[Stored data entries]
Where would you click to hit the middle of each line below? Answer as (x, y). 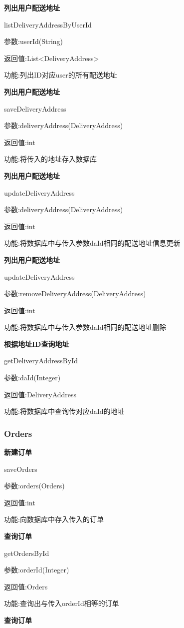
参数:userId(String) (34, 41)
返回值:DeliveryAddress (40, 394)
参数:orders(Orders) (34, 486)
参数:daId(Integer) (32, 378)
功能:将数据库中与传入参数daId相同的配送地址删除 (85, 327)
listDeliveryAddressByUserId (48, 24)
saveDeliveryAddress (35, 108)
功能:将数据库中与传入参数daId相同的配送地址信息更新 (92, 243)

How to complete this task :: Nothing but the lines from the one with "参数:orders(Orders) (34, 486)" through the final line of the data above should be output, exactly as written.

Solution to this problem ::
参数:orders(Orders) (34, 486)
参数:daId(Integer) (32, 378)
功能:将数据库中与传入参数daId相同的配送地址删除 (85, 327)
listDeliveryAddressByUserId (48, 24)
saveDeliveryAddress (35, 108)
功能:将数据库中与传入参数daId相同的配送地址信息更新 (92, 243)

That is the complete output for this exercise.